The psychotherapist and former England and Middlesex captain says that in religion, as in cricket, there’s more to playing well than obeying the rules
“Spirit” is one of those words used today in a thousand contexts beyond its traditional religious one. At first glance then, its appearance in the title of Mike Brearley’s new book – Spirit of Cricket – is unlikely to engage Tablet readers more interested in Lourdes than Lords. But stick at the wicket, for not only is Brearley widely regarded as England’s most successful leader in Ashes Tests, he is also a thoughtful, engaging and eclectic thinker on a whole range of subjects – including religion.
As a young man in the 1950s, he recalls, he was drawn to God. “I was confirmed by my own choice at 14 or 15. One of the prayers I remember [from The Book of Common Prayer] is the one about ‘we have erred, and strayed from your ways like lost sheep.

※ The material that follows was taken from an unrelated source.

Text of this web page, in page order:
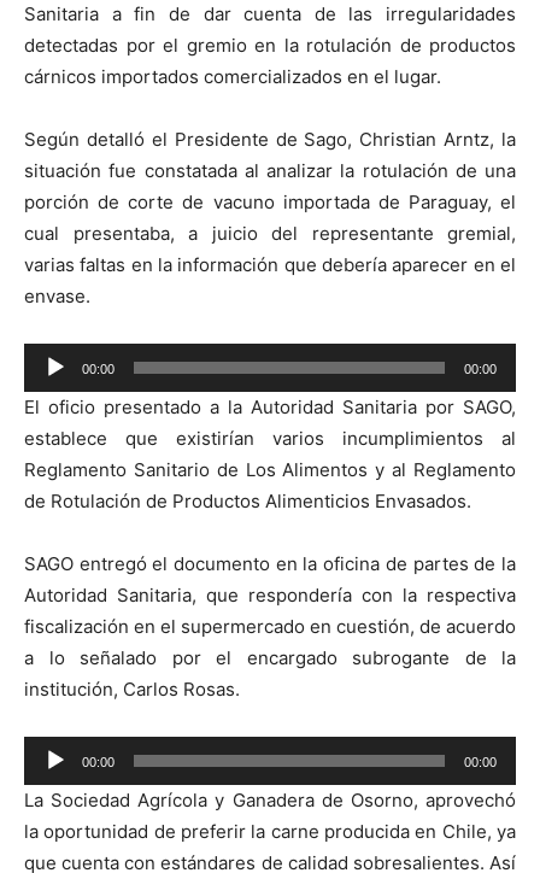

We have followed too much the devices and desires of our own hearts …’ It is still moving. It is partly the language, but it is also the thought.”
At home in west London, his father Horace – also a first-class cricketer, later a maths teacher – was “agnostic if not atheist”. The young Brearley remembers the embarrassment he therefore felt in his early teens, “at having the idea that there might be something in religion, in what I saw of Billy Graham on the TV. I thought my father would be mocking, in a nice way, but mocking. But I still wanted something more.”